Social intelligence: what it is and how to develop it

Human brains are mainly designed to connect to the brains of other humans. Because of the way your brain is wired, every action you take has a potential biological and chemical impact on you and those around you. Depending on what you do and how you do it, you could create fear, disgust, hatred and conflict OR love, rapport, empathy and understanding within your relationships.

Additionally, you need relationships in order to feel safe, and you need to feel safe in order to feel happy, and feeling happy is very important if you wish to have a satisfying and fulfilling life. If you want better-quality relationships but are wondering how difficult it will be to change, or if you are thinking you are too old or stuck in your ways to change, or even thinking you’re not good at these “soft skills”, think again! The brain is very plastic; in other words, it’s totally capable of learning new ways of operating and connecting. If you’re reading this article, there’s no reason whatsoever that you can’t also learn to be more emotionally and socially intelligent. All humans can!

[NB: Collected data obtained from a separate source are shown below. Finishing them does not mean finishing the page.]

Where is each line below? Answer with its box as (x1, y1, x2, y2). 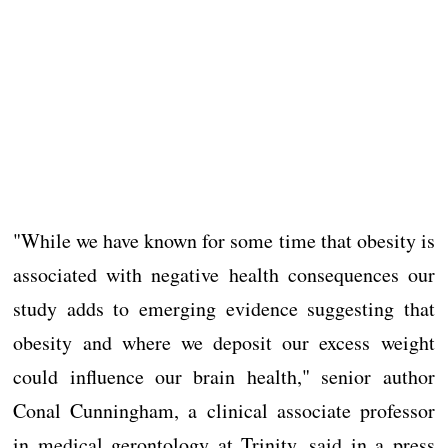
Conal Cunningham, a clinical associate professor (13, 397, 435, 424)
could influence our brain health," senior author (13, 363, 435, 390)
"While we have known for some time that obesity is (13, 227, 435, 254)
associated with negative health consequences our (13, 261, 435, 288)
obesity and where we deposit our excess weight (13, 329, 435, 356)
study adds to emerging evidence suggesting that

What is social intelligence?

The concept of “social intelligence” has been explored by scientists for nearly 100 years with the original definition being “the ability to understand and manage men and women, boys and girls, to act wisely in human relations” (Thorndike, EL, 1920).

More recently, there is a field of science called neuroscience, which is an interdisciplinary approach (biology, psychology, philosophy, linguistics and more) that in its simplest terms looks at how your brain and nervous system work, and from this knowledge presents the following opportunity: if you can change the way you think, you can change the way you behave, and therefore improve your overall effectiveness, productivity and even your happiness.

One of the better-known leaders in this area is Daniel Goleman, who has studied the brain and emotions and created his pivotal work on emotional intelligence, which is defined as the ability to identify, assess and control the emotions of oneself, others and groups. Goleman has gone to the next step, along with the help of many other researchers and scientists, to explore what social intelligence is — the interpersonal part of emotional intelligence.

Because humans have such large brains, we’re able to be more self-aware, to make conscious and complex decisions about our environment, our social interactions and how we will behave within relationships. It’s important to note that emotional and social intelligence is very different from simply intelligence. In fact, much of the previous findings on intelligence, and namely intelligence quotient (IQ) tests, have been proved to be flawed. One can be clever but that in itself is not enough to be adept at handling interpersonal relationships.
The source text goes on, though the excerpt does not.